**Work request**: Every record that follows must be duplicated exactly, with images left out.

**Records shown**:

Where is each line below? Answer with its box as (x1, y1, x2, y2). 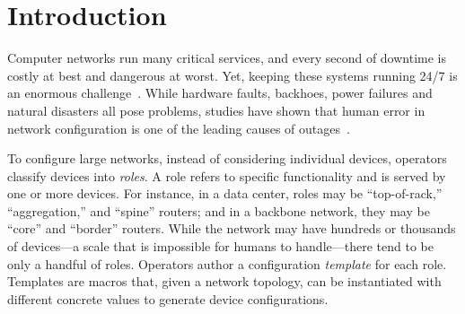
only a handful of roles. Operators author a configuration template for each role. (7, 254, 447, 273)
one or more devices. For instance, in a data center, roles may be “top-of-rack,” (7, 184, 443, 203)
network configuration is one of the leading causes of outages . (7, 118, 350, 137)
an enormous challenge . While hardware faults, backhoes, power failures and (7, 83, 433, 102)
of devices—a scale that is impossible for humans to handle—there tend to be (7, 237, 434, 256)
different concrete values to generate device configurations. (7, 289, 329, 308)
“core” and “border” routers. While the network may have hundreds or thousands (7, 219, 456, 238)
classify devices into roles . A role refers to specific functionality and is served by (7, 166, 446, 185)
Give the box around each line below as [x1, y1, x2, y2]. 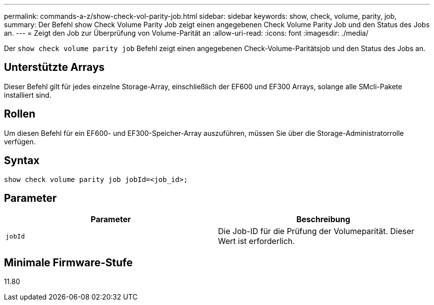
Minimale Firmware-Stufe [4, 256, 133, 269]
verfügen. [4, 137, 36, 146]
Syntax [4, 154, 40, 167]
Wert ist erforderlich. [218, 236, 295, 246]
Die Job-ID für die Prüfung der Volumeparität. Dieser [218, 226, 415, 237]
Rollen [4, 108, 36, 121]
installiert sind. [4, 90, 52, 99]
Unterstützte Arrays [4, 61, 105, 74]
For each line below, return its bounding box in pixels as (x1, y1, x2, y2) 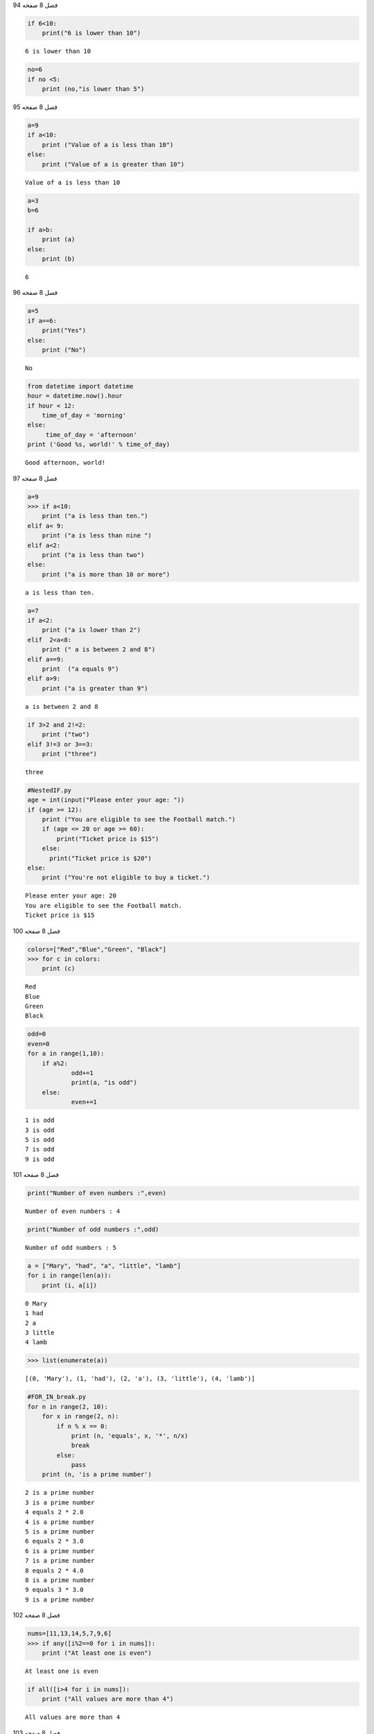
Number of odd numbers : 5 (25, 1244, 117, 1252)
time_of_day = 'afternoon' (45, 431, 138, 438)
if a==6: (27, 316, 57, 325)
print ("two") (42, 730, 90, 739)
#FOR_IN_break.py (27, 1393, 87, 1401)
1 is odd (25, 1117, 55, 1124)
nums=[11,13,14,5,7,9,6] (27, 1630, 112, 1638)
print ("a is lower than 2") (42, 626, 141, 634)
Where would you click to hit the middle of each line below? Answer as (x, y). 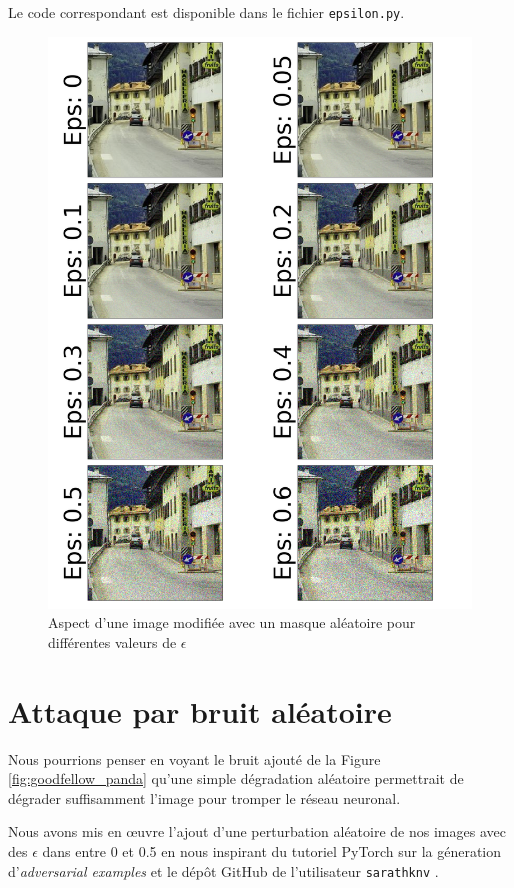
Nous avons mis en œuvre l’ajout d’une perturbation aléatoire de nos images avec (257, 831)
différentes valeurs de (112, 641)
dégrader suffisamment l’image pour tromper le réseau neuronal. (204, 797)
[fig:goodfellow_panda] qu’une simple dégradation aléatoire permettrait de (236, 778)
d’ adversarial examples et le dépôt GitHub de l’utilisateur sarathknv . (223, 870)
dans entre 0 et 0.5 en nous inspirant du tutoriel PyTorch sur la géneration (272, 850)
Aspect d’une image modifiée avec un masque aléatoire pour (232, 622)
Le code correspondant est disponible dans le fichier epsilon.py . (206, 12)
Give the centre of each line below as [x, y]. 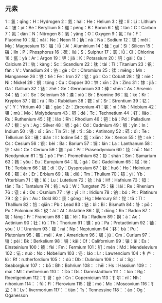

**Result**:
Where is each line below? Answer with its box as (x1, y1, x2, y2). 
only a handful of roles. Operators author a configuration template for each role. (7, 254, 447, 273)
one or more devices. For instance, in a data center, roles may be “top-of-rack,” (7, 184, 443, 203)
network configuration is one of the leading causes of outages . (7, 118, 350, 137)
an enormous challenge . While hardware faults, backhoes, power failures and (7, 83, 433, 102)
of devices—a scale that is impossible for humans to handle—there tend to be (7, 237, 434, 256)
different concrete values to generate device configurations. (7, 289, 329, 308)
“core” and “border” routers. While the network may have hundreds or thousands (7, 219, 456, 238)
classify devices into roles . A role refers to specific functionality and is served by (7, 166, 446, 185)
Give the box around each line below as [x1, y1, x2, y2]. 
Minimale Firmware-Stufe [4, 256, 133, 269]
verfügen. [4, 137, 36, 146]
Syntax [4, 154, 40, 167]
Wert ist erforderlich. [218, 236, 295, 246]
Die Job-ID für die Prüfung der Volumeparität. Dieser [218, 226, 415, 237]
Rollen [4, 108, 36, 121]
installiert sind. [4, 90, 52, 99]
Unterstützte Arrays [4, 61, 105, 74]
For each line below, return its bounding box in pixels as (x1, y1, x2, y2) 
Number of odd numbers : 5 (25, 1244, 117, 1252)
time_of_day = 'afternoon' (45, 431, 138, 438)
if a==6: (27, 316, 57, 325)
print ("two") (42, 730, 90, 739)
#FOR_IN_break.py (27, 1393, 87, 1401)
1 is odd (25, 1117, 55, 1124)
nums=[11,13,14,5,7,9,6] (27, 1630, 112, 1638)
print ("a is lower than 2") (42, 626, 141, 634)
Where would you click to hit the middle of each line below? Answer as (x, y). 
Nous avons mis en œuvre l’ajout d’une perturbation aléatoire de nos images avec (257, 831)
différentes valeurs de (112, 641)
dégrader suffisamment l’image pour tromper le réseau neuronal. (204, 797)
[fig:goodfellow_panda] qu’une simple dégradation aléatoire permettrait de (236, 778)
d’ adversarial examples et le dépôt GitHub de l’utilisateur sarathknv . (223, 870)
dans entre 0 et 0.5 en nous inspirant du tutoriel PyTorch sur la géneration (272, 850)
Aspect d’une image modifiée avec un masque aléatoire pour (232, 622)
Le code correspondant est disponible dans le fichier epsilon.py . (206, 12)
Give the centre of each line below as [x, y]. 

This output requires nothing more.